**Task instructions**
Using only the entries below, copy exactly the lines that begin at the one with "Configuration for Travis-Cl" and end at the one with "принимают вид [51, 377]", both included. Drop the pictures.

**Input data**
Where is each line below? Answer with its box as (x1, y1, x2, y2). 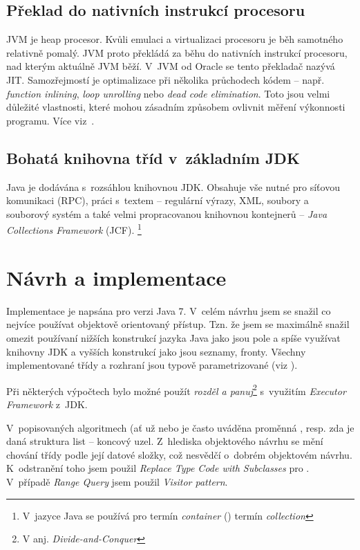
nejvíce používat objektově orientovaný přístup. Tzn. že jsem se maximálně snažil (6, 317, 350, 331)
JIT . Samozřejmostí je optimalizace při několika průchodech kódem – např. (6, 72, 325, 86)
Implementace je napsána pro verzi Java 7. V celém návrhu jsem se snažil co (6, 303, 331, 318)
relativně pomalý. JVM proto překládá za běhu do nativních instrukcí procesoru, (6, 45, 348, 59)
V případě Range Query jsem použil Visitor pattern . (6, 474, 228, 488)
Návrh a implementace (6, 263, 227, 291)
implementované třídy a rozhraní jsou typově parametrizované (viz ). (6, 358, 298, 372)
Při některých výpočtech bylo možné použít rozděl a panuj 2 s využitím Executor (6, 381, 346, 398)
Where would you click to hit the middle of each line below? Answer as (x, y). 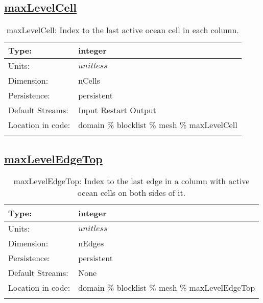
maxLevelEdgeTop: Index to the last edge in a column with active (131, 181)
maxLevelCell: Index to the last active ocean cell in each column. (123, 30)
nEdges (91, 243)
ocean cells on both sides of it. (131, 193)
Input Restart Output (117, 110)
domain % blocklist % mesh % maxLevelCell (158, 125)
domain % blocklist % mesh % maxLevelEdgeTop (167, 288)
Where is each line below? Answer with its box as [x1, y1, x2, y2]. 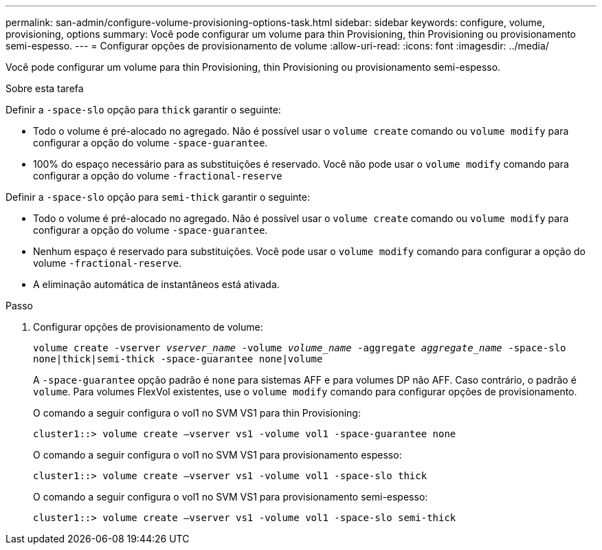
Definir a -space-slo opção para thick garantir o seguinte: [5, 104, 281, 115]
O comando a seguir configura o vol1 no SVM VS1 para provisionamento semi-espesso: [33, 491, 428, 503]
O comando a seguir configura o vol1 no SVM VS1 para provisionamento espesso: [33, 449, 402, 461]
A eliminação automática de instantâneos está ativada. [33, 278, 280, 290]
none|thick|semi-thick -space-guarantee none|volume [33, 353, 323, 364]
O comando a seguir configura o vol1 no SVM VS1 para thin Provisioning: [33, 407, 361, 419]
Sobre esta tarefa [5, 82, 84, 94]
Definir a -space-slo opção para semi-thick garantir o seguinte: [5, 191, 310, 203]
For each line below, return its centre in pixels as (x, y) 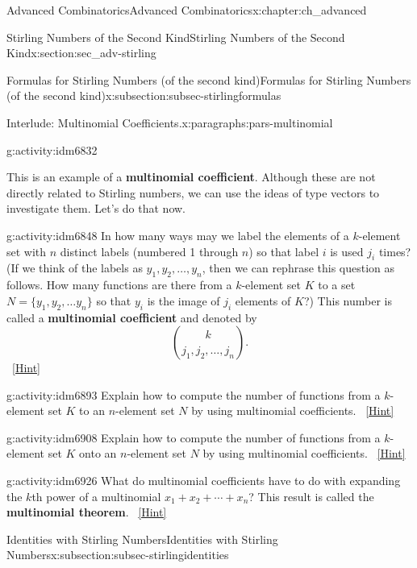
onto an (98, 453)
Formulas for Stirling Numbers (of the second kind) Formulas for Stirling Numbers (209, 79)
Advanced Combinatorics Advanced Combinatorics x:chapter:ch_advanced (187, 10)
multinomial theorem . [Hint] (87, 512)
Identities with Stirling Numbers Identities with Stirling (142, 539)
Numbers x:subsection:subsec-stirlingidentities (118, 555)
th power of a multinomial (96, 496)
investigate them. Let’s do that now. (96, 208)
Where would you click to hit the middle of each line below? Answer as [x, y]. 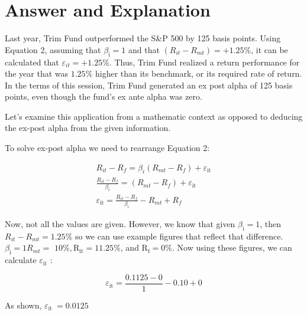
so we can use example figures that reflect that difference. [179, 236]
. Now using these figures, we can [232, 247]
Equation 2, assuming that [53, 49]
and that [144, 49]
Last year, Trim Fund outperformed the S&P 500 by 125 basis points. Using [143, 38]
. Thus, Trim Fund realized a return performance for [204, 62]
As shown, [23, 305]
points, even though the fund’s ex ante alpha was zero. [104, 96]
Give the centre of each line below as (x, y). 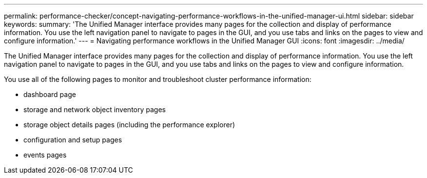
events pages (45, 155)
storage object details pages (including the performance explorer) (129, 125)
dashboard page (50, 94)
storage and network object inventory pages (95, 109)
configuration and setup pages (73, 140)
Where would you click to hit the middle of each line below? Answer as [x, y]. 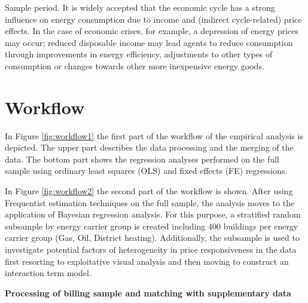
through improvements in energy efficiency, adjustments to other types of [139, 54]
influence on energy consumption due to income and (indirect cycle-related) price [153, 19]
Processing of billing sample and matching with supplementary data [148, 293]
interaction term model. [48, 273]
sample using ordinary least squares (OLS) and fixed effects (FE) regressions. [146, 171]
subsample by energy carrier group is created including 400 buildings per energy [152, 226]
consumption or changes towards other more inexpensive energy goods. [135, 65]
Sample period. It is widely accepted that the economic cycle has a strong [140, 7]
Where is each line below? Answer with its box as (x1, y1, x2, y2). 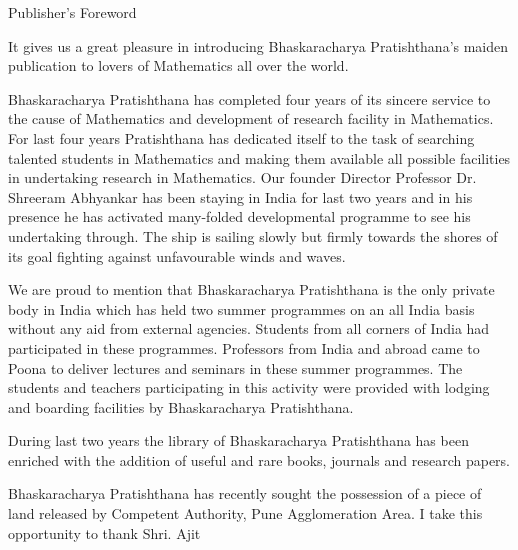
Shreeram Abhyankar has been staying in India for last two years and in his (8, 186, 473, 207)
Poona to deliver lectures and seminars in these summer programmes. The (8, 357, 463, 378)
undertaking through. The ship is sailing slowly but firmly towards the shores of (8, 225, 498, 246)
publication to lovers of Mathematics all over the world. (8, 55, 349, 76)
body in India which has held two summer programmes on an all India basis (8, 298, 475, 319)
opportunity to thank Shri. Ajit (8, 522, 201, 543)
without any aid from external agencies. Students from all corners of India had (8, 318, 490, 339)
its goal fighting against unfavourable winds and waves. (8, 245, 346, 266)
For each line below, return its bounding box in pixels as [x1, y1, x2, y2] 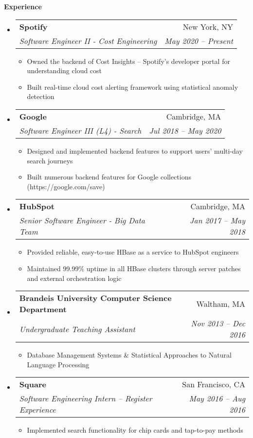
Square [19, 378, 46, 390]
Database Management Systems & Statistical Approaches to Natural [27, 350, 232, 360]
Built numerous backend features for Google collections [27, 172, 192, 182]
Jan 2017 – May [190, 215, 245, 226]
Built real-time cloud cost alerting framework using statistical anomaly [27, 81, 238, 92]
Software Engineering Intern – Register [19, 393, 152, 404]
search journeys [27, 155, 73, 165]
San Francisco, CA [182, 378, 245, 390]
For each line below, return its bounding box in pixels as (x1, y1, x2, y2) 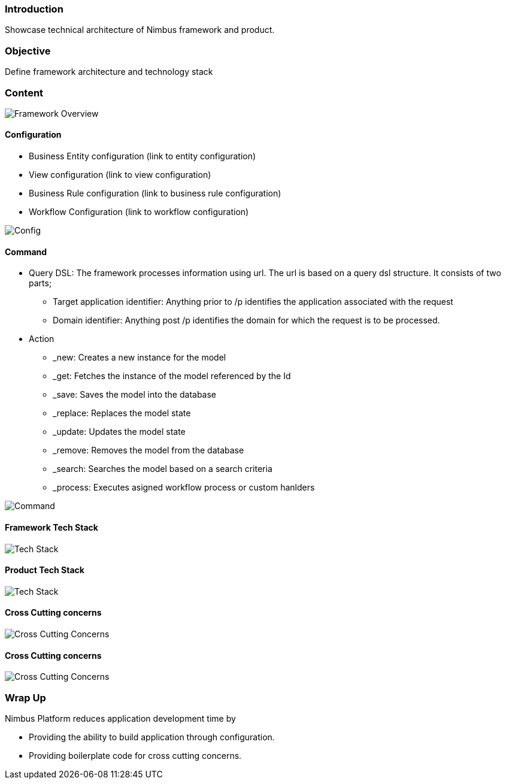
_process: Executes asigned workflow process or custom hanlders (53, 482, 315, 493)
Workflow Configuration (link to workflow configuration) (29, 207, 249, 217)
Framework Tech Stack (5, 522, 98, 532)
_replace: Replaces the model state (53, 408, 191, 419)
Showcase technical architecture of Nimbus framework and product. (5, 25, 275, 35)
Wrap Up (5, 691, 46, 704)
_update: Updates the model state (53, 426, 186, 437)
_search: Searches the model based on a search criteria (53, 464, 272, 474)
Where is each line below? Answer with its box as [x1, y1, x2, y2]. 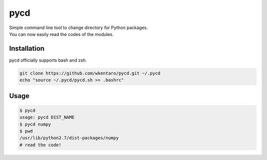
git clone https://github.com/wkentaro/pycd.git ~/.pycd [19, 70, 161, 76]
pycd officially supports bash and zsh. [9, 57, 87, 63]
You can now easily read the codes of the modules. [9, 31, 114, 37]
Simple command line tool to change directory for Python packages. [9, 25, 148, 31]
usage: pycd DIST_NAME [19, 115, 75, 120]
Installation [9, 44, 44, 53]
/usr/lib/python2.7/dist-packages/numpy [19, 135, 119, 141]
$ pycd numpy [19, 121, 51, 127]
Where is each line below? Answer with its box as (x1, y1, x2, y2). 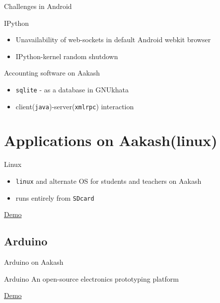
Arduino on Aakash (4, 257, 64, 267)
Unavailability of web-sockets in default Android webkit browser (15, 34, 211, 45)
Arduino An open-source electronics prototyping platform (4, 273, 179, 284)
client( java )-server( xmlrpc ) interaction (15, 101, 134, 111)
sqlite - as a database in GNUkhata (15, 84, 129, 94)
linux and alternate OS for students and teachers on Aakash (15, 176, 202, 186)
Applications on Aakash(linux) (4, 130, 218, 151)
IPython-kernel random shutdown (15, 51, 118, 61)
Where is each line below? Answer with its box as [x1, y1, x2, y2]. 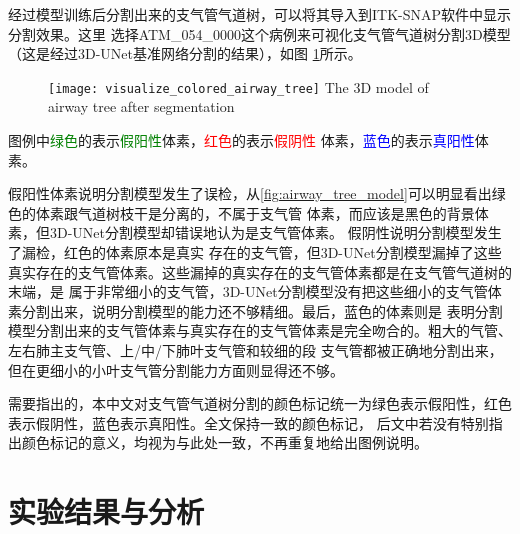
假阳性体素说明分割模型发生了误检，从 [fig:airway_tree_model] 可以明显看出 [8, 183, 492, 204]
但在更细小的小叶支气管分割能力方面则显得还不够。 [8, 359, 344, 380]
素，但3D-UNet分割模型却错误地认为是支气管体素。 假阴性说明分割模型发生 [8, 222, 502, 243]
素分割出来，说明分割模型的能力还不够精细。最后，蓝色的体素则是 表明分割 [8, 300, 503, 321]
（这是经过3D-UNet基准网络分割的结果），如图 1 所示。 [8, 43, 362, 64]
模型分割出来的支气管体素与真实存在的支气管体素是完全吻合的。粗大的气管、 [8, 320, 512, 341]
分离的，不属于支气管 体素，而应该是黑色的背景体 [161, 202, 489, 223]
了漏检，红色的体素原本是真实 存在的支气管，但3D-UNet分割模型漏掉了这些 [8, 242, 502, 262]
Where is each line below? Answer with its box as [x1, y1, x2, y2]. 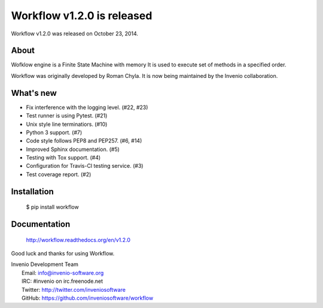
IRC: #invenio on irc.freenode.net [22, 277, 103, 285]
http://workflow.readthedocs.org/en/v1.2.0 [26, 236, 131, 243]
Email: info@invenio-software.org [22, 269, 104, 276]
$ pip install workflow [26, 204, 79, 211]
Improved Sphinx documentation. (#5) [26, 146, 120, 153]
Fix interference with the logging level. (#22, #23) [26, 104, 148, 111]
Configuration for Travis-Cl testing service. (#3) [26, 162, 144, 170]
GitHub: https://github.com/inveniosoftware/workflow [22, 294, 154, 302]
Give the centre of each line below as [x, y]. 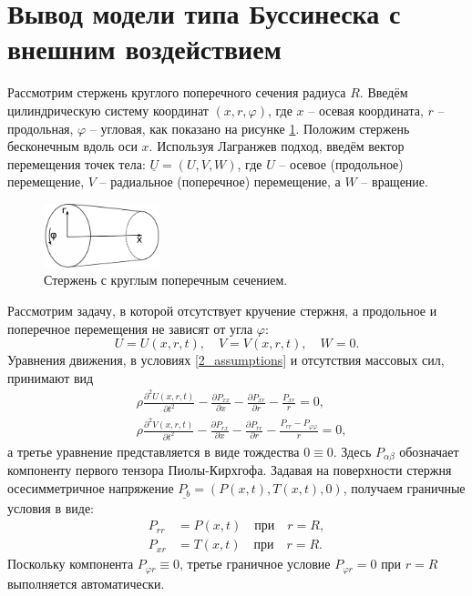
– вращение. [395, 182]
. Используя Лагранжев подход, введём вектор [277, 146]
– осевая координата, [366, 110]
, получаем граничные [404, 488]
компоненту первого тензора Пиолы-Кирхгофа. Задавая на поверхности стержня [230, 470]
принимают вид [51, 377]
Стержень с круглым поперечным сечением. [166, 280]
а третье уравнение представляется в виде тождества [154, 451]
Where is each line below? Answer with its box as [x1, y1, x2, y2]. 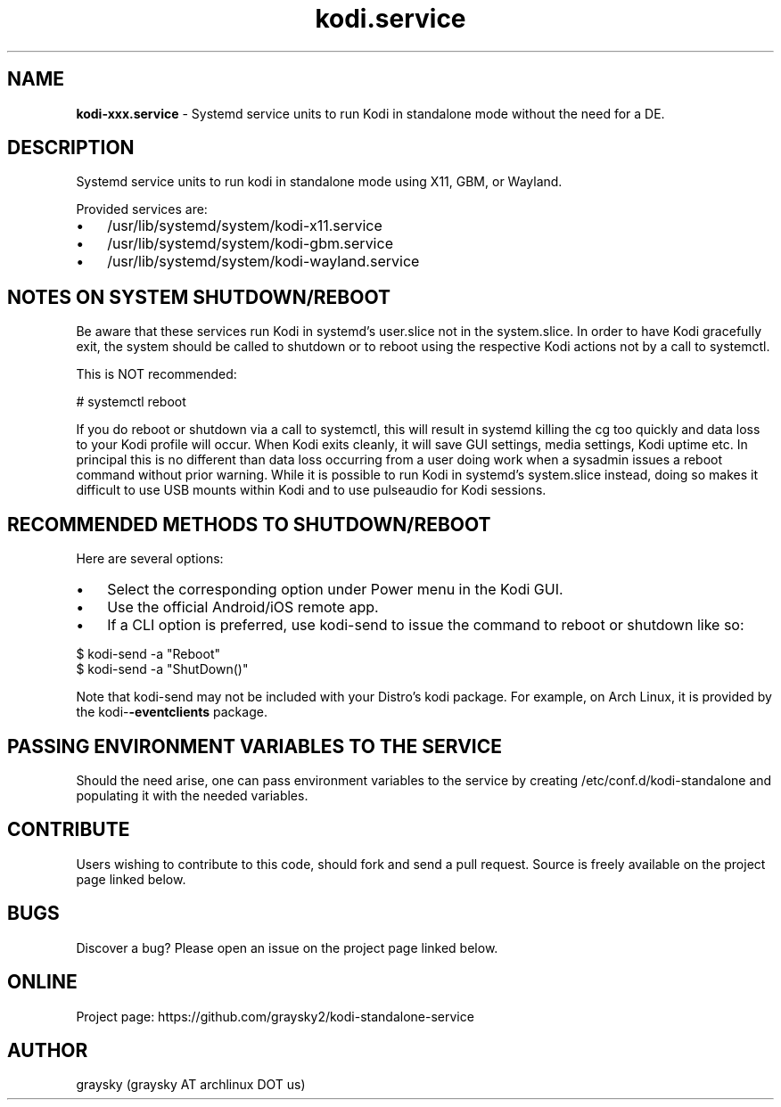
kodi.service [315, 4, 466, 34]
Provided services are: [76, 201, 208, 217]
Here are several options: [76, 551, 224, 567]
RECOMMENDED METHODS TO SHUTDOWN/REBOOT [7, 512, 491, 536]
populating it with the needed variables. [76, 787, 308, 803]
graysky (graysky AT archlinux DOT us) [76, 1077, 306, 1093]
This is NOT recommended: [76, 366, 237, 382]
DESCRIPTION [7, 136, 135, 160]
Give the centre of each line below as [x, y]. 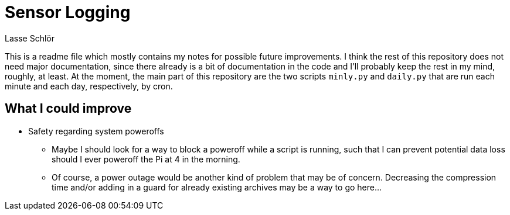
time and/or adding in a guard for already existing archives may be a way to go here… [217, 187]
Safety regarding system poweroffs [96, 131]
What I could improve [68, 109]
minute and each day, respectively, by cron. [89, 86]
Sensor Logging [68, 12]
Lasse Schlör [30, 38]
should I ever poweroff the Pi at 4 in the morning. [146, 159]
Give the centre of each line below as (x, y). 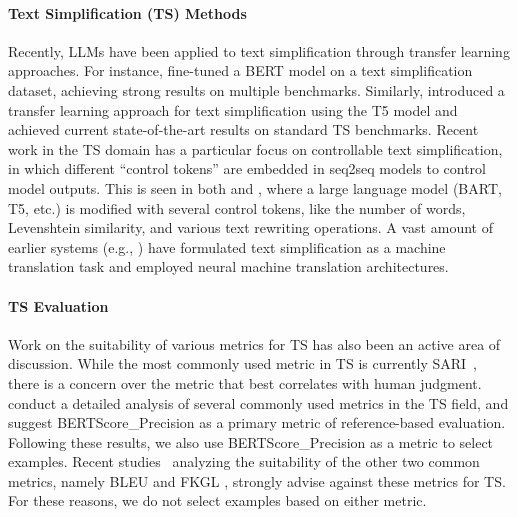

**Output of the exercise**
Configuration for Travis-Cl testing service. (#3) [26, 162, 144, 170]
GitHub: https://github.com/inveniosoftware/workflow [22, 294, 154, 302]
Give the centre of each line below as [x, y]. 
– вращение. [395, 182]
. Используя Лагранжев подход, введём вектор [277, 146]
– осевая координата, [366, 110]
, получаем граничные [404, 488]
компоненту первого тензора Пиолы-Кирхгофа. Задавая на поверхности стержня [230, 470]
принимают вид [51, 377]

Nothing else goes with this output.